Just two to three months earlier Jesus, in submitting Himself to John’s message of repentance, experienced the first step in His 40 day initiation that takes Him from a His private world into the beginnings of a World phenomenon. The message that He brings will shake the world.
We are not sure how much time has passed from the time that He concluded His 40 day fast until He stood before the Nazareth Synagogue, but we do know that Jesus did not waist time between the eastern wilderness and His hometown. For weeks He moved from place to place, spending more time in Capernaum, continuing the message of repentance that John the Baptist was known for.

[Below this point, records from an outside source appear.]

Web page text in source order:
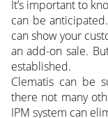
It’s important to
can be
can show your
an add-on sale.
established.
Clematis can be
there not many
IPM system can
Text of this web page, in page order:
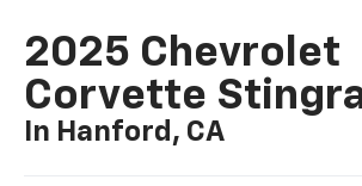
2025 Chevrolet
Corvette
In Hanford, CA
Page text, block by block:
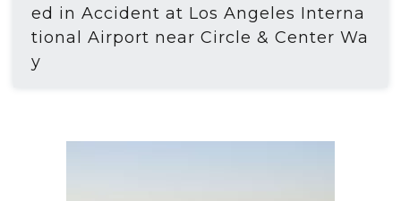
ed in Accident at Los Angeles Interna
tional Airport near Circle & Center Wa
y
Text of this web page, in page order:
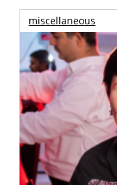
miscellaneous
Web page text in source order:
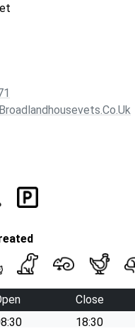
Close
18:30
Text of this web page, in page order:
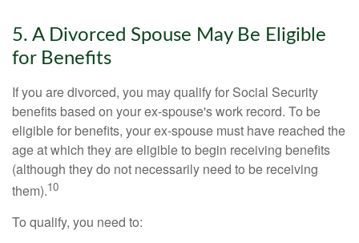
5. A Divorced Spouse May Be Eligible
for Benefits
If you are divorced, you may qualify for Social Security
benefits based on your ex-spouse's work record. To be
eligible for benefits, your ex-spouse must have reached the
age at which they are eligible to begin receiving benefits
(although they do not necessarily need to be receiving
them).10
To qualify, you need to:
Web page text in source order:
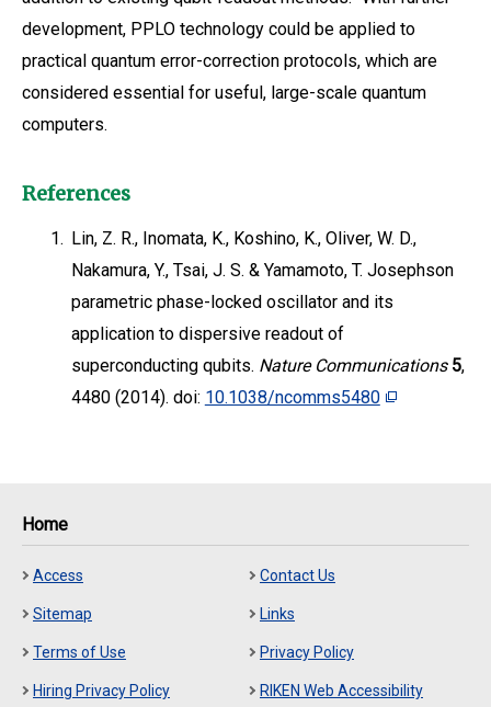
development, PPLO technology could be applied to
practical quantum error-correction protocols, which are
considered essential for useful, large-scale quantum
computers.
References
1. Lin, Z. R., Inomata, K., Koshino, K., Oliver, W. D.,
Nakamura, Y., Tsai, J. S. & Yamamoto, T. Josephson
parametric phase-locked oscillator and its
application to dispersive readout of
superconducting qubits. Nature Communications 5,
4480 (2014). doi: 10.1038/ncomms5480
Home
Access Contact Us
Sitemap Links
Terms of Use Privacy Policy
Hiring Privacy Policy
RIKEN Web Accessibility
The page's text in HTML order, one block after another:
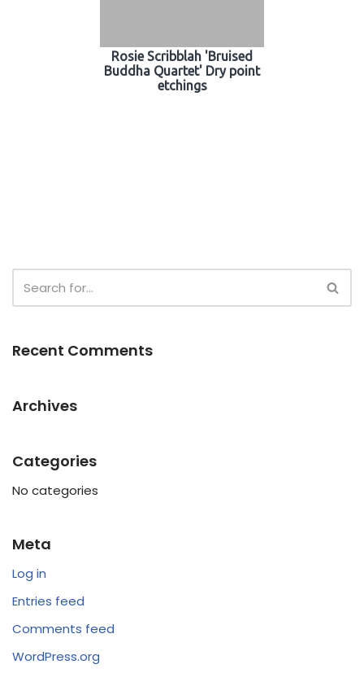
Rosie Scribblah 'Bruised
Buddha Quartet' Dry point
etchings
Recent Comments
Archives
Categories
No categories
Meta
Log in
Entries feed
Comments feed
WordPress.org
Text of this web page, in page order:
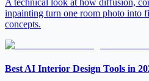
A technical look at how diffusion,
inpainting turn one room photo into
concepts.
Best AI Interior Design Tools in
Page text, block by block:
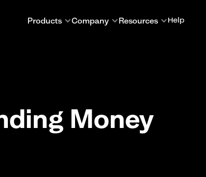
Products Company Resources Help
Money
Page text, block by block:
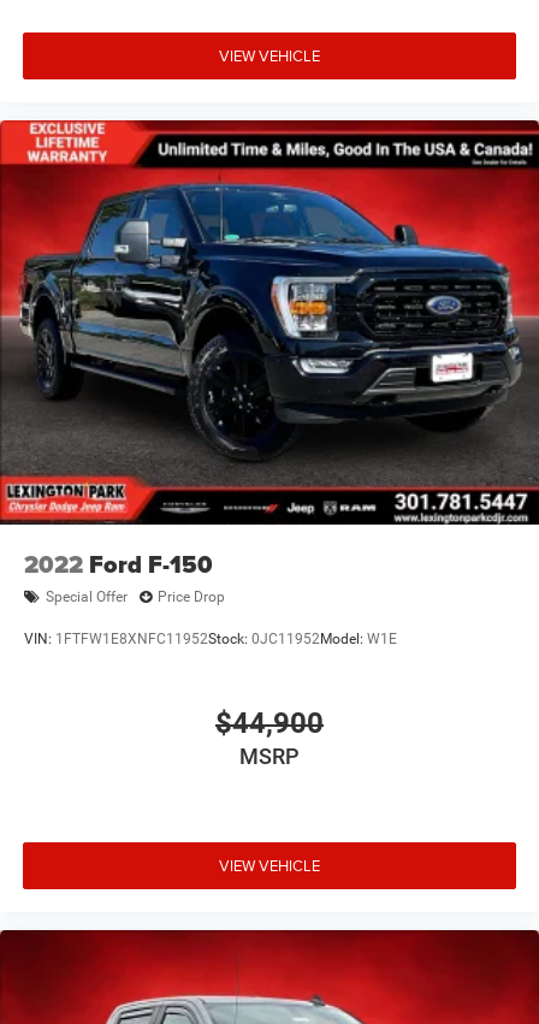
VIEW VEHICLE
2022 Ford F-150
Special Offer Price Drop
VIN: 1FTFW1E8XNFC11952Stock: 0JC11952Model: W1E
$44,900
MSRP
VIEW VEHICLE
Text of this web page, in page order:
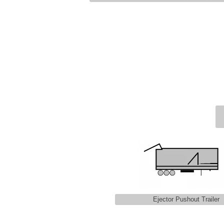
Ejector Pushout Trailer
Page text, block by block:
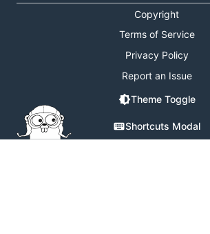
Copyright
Terms of Service
Privacy Policy
Report an Issue
Theme Toggle
Shortcuts Modal
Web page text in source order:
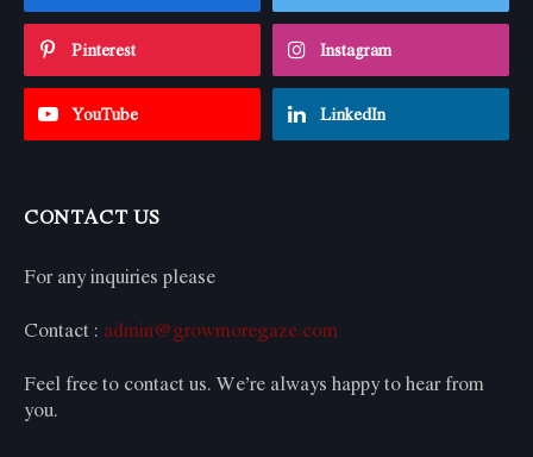
Pinterest Instagram
YouTube LinkedIn
CONTACT US
For any inquiries please
Contact : admin@growmoregaze.com
Feel free to contact us. We’re always happy to hear from
you.
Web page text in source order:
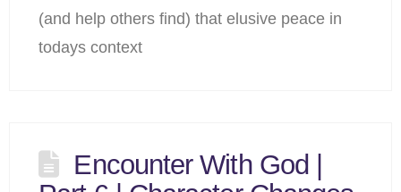
(and help others find) that elusive peace in
todays context
Encounter With God |
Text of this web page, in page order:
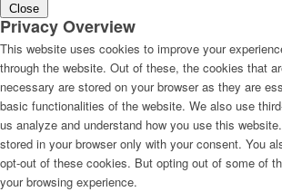
Close
Privacy Overview
This website uses cookies to improve your
through the website. Out of these, the cookies that
necessary are stored on your browser as they are
basic functionalities of the website. We also use
us analyze and understand how you use this
stored in your browser only with your consent. You
opt-out of these cookies. But opting out of some of
your browsing experience.
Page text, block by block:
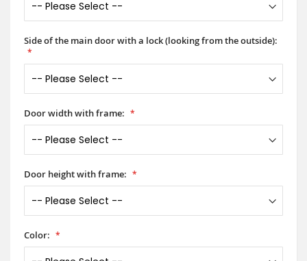
Side of the main door with a lock (looking from the outside):
Door width with frame:
Door height with frame:
Color:
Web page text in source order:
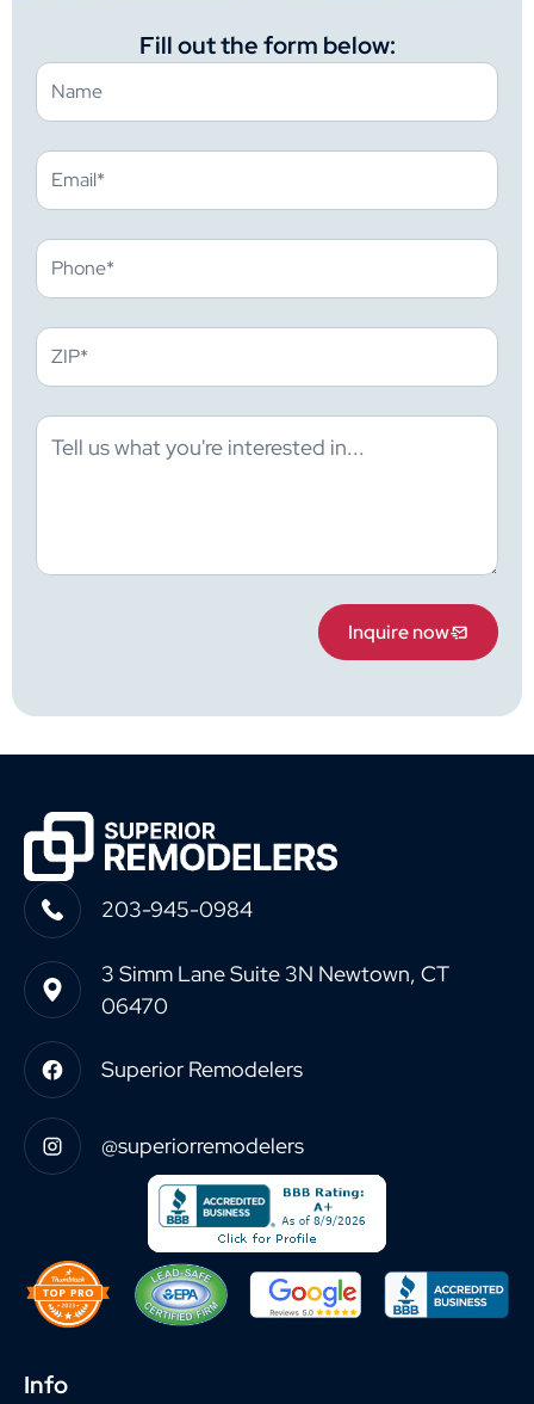
Fill out the form below:
Inquire now
203-945-0984
3 Simm Lane Suite 3N Newtown, CT
06470
Superior Remodelers
@superiorremodelers
Info
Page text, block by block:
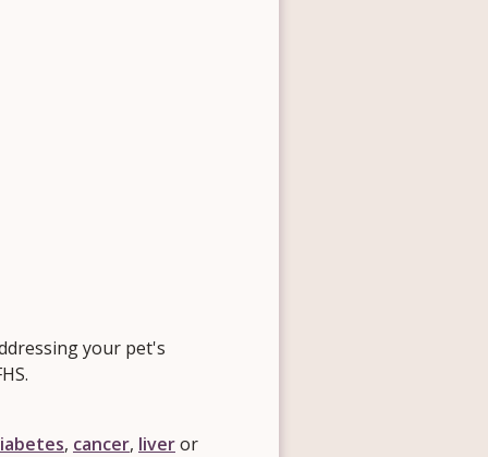
your pet's
, cancer, liveror
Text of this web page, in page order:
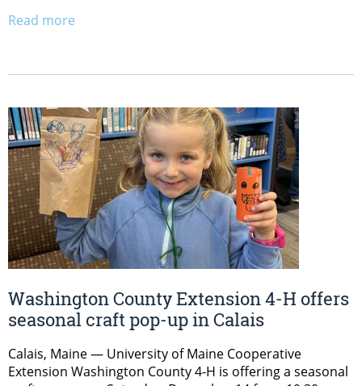
Read more
Washington County Extension 4-H offers
seasonal craft pop-up in Calais
Calais, Maine — University of Maine Cooperative
Extension Washington County 4-H is offering a seasonal
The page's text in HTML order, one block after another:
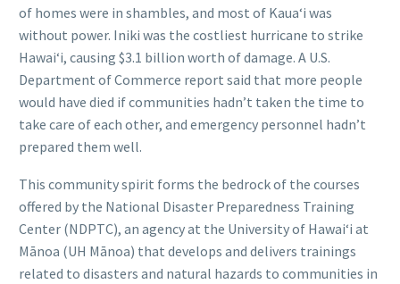
of homes were in shambles, and most of Kauaʻi was
without power. Iniki was the costliest hurricane to strike
Hawaiʻi, causing $3.1 billion worth of damage. A U.S.
Department of Commerce report said that more people
would have died if communities hadn’t taken the time to
take care of each other, and emergency personnel hadn’t
prepared them well.
This community spirit forms the bedrock of the courses
offered by the National Disaster Preparedness Training
Center (NDPTC), an agency at the University of Hawaiʻi at
Mānoa (UH Mānoa) that develops and delivers trainings
related to disasters and natural hazards to communities in
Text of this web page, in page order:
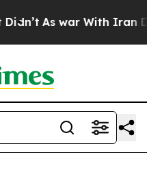
As war With Iran
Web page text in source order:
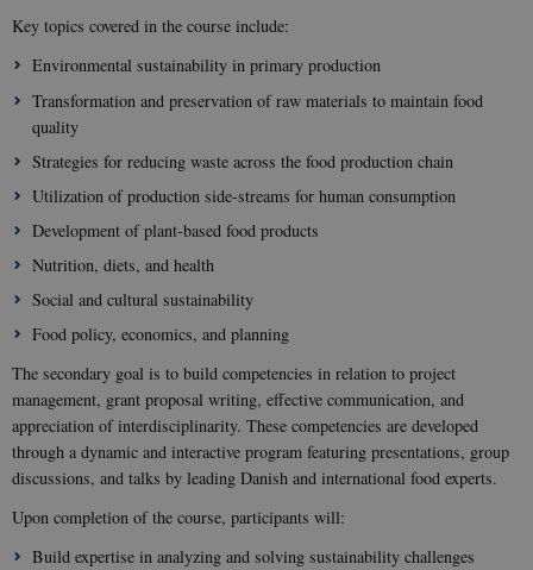
Key topics covered in the course include:
Environmental sustainability in primary production
Transformation and preservation of raw materials to maintain food
quality
Strategies for reducing waste across the food production chain
Utilization of production side-streams for human consumption
Development of plant-based food products
Nutrition, diets, and health
Social and cultural sustainability
Food policy, economics, and planning
The secondary goal is to build competencies in relation to project
management, grant proposal writing, effective communication, and
appreciation of interdisciplinarity. These competencies are developed
through a dynamic and interactive program featuring presentations, group
discussions, and talks by leading Danish and international food experts.
Upon completion of the course, participants will:
Build expertise in analyzing and solving sustainability challenges
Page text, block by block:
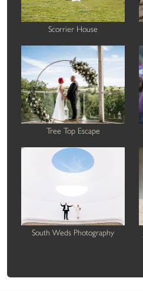
Scorrier House
Tree Top Escape
South Weds Photography
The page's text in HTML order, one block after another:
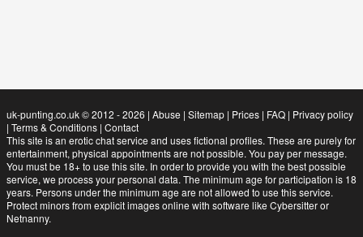
uk-punting.co.uk © 2012 - 2026 | Abuse | Sitemap| Prices| FAQ| Privacy policy
| Terms & Conditions| Contact
This site is an erotic chat service and uses fictional profiles. These are purely for
entertainment, physical appointments are not possible. You pay per message.
You must be 18+ to use this site. In order to provide you with the best possible
service, we process your personal data. The minimum age for participation is 18
years. Persons under the minimum age are not allowed to use this service.
Protect minors from explicit images online with software like Cybersitter or
Netnanny.
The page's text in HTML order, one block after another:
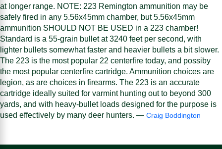
at longer range. NOTE: 223 Remington ammunition may be
safely fired in any 5.56x45mm chamber, but 5.56x45mm
ammunition SHOULD NOT BE USED in a 223 chamber!
Standard is a 55-grain bullet at 3240 feet per second, with
lighter bullets somewhat faster and heavier bullets a bit slower.
The 223 is the most popular 22 centerfire today, and possiby
the most popular centerfire cartridge. Ammunition choices are
legion, as are choices in firearms. The 223 is an accurate
cartridge ideally suited for varmint hunting out to beyond 300
yards, and with heavy-bullet loads designed for the purpose is
used effectively by many deer hunters. — Craig Boddington
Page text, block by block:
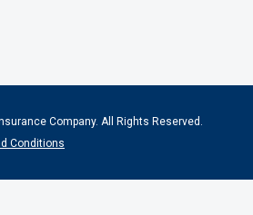
Company. All Rights Reserved.
Conditions
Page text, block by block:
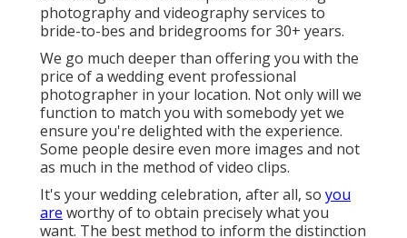
photography and videography services to
bride-to-bes and bridegrooms for 30+ years.
We go much deeper than offering you with the
price of a wedding event professional
photographer in your location. Not only will we
function to match you with somebody yet we
ensure you're delighted with the experience.
Some people desire even more images and not
as much in the method of video clips.
It's your wedding celebration, after all, so you
are worthy of to obtain precisely what you
want. The best method to inform the distinction
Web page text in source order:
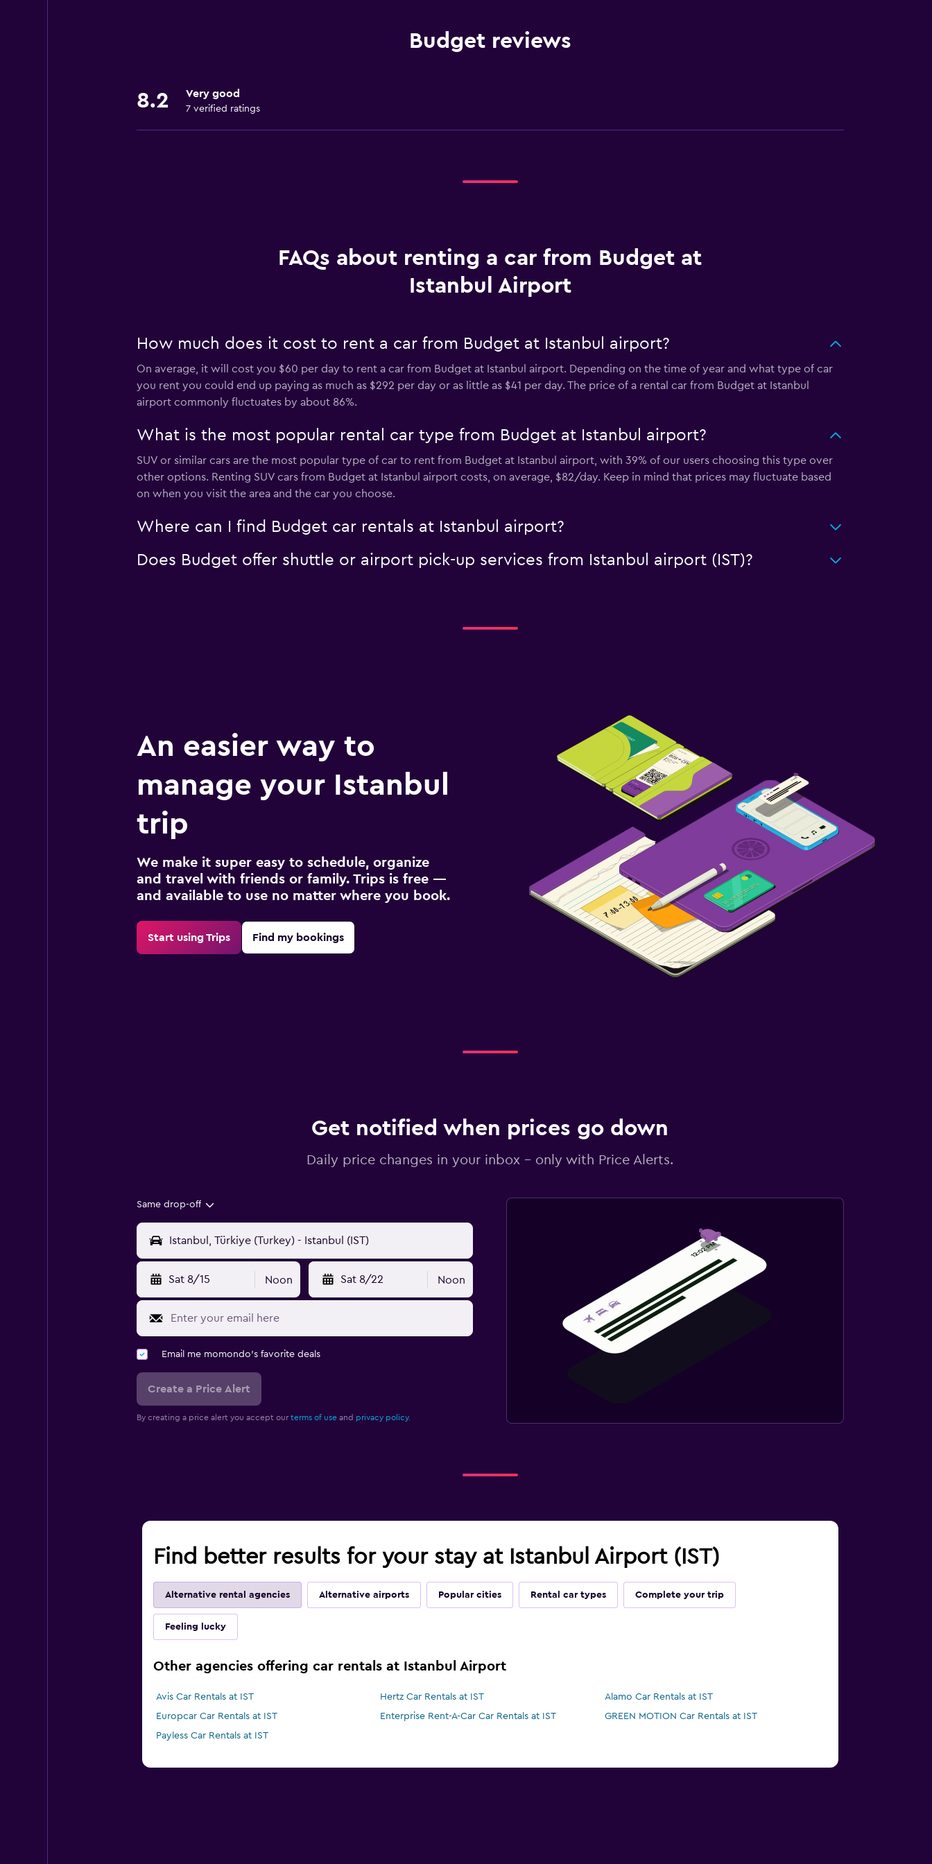
Budget reviews
8.2 Very good
7 verified ratings
FAQs about renting a car from Budget at
Istanbul Airport
How much does it cost to rent a car from Budget at Istanbul airport?
On average, it will cost you $60 per day to rent a car from Budget at Istanbul airport. Depending on the time of year and what type of car
you rent you could end up paying as much as $292 per day or as little as $41 per day. The price of a rental car from Budget at Istanbul
airport commonly fluctuates by about 86%.
What is the most popular rental car type from Budget at Istanbul airport?
SUV or similar cars are the most popular type of car to rent from Budget at Istanbul airport, with 39% of our users choosing this type over
other options. Renting SUV cars from Budget at Istanbul airport costs, on average, $82/day. Keep in mind that prices may fluctuate based
on when you visit the area and the car you choose.
Where can I find Budget car rentals at Istanbul airport?
Does Budget offer shuttle or airport pick-up services from Istanbul airport (IST)?
An easier way to
manage your Istanbul
trip
We make it super easy to schedule, organize
and travel with friends or family. Trips is free —
and available to use no matter where you book.
Start using Trips Find my bookings
Get notified when prices go down
Daily price changes in your inbox - only with Price Alerts.
Same drop-off
Sat 8/15 Noon Sat 8/22 Noon
Email me momondo's favorite deals
Create a Price Alert
By creating a price alert you accept our terms of useand privacy policy.
Find better results for your stay at Istanbul Airport (IST)
Alternative rental agencies Alternative airports Popular cities Rental car types Complete your trip
Feeling lucky
Other agencies offering car rentals at Istanbul Airport
Avis Car Rentals at IST Hertz Car Rentals at IST
Alamo Car Rentals at IST
Europcar Car Rentals at IST
Enterprise Rent-A-Car Car Rentals at IST
GREEN MOTION Car Rentals at IST
Payless Car Rentals at IST
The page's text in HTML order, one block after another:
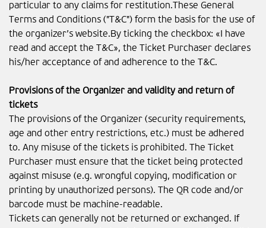
particular to any claims for restitution.These General
Terms and Conditions ("T&C") form the basis for the use of
the organizer’s website.By ticking the checkbox: «I have
read and accept the T&C», the Ticket Purchaser declares
his/her acceptance of and adherence to the T&C.
Provisions of the Organizer and validity and return of
tickets
The provisions of the Organizer (security requirements,
age and other entry restrictions, etc.) must be adhered
to. Any misuse of the tickets is prohibited. The Ticket
Purchaser must ensure that the ticket being protected
against misuse (e.g. wrongful copying, modification or
printing by unauthorized persons). The QR code and/or
barcode must be machine-readable.
Tickets can generally not be returned or exchanged. If
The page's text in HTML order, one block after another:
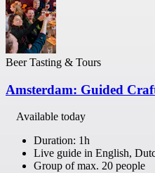
Beer Tasting & Tours
Amsterdam: Guided
Available today
Duration: 1h
Live guide in English,
Group of max. 20 people
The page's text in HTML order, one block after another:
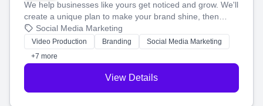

Jesus opened the scroll and read from Isaiah 61:1-2. This passage is known as the Jubilee passage. The year of Jubilee was a law which stated that on the 50th year all land would go back to the original family owners, all debts would be cancelled, and all Jewish slaves would be released.
The context of the Isaiah verse is the captivity of Judah in Babylon as is being prophesied. Isaiah prophesied that because of the sin of the southern Kingdom of Israel that they would be captured and moved to Babylon. But there was a time limit – 70 years.
Why seventy? Not only was there the year of Jubilee every 50 years but there was a year of rest every 7 years where no crops were planted to give the land a rest. But Israel forgot to do this for 490 years.
So, Israel was placed into captivity one year for ever year of rest they infracted upon – That would be 70 years.
Jesus is our Jubilee. Not a year but an era.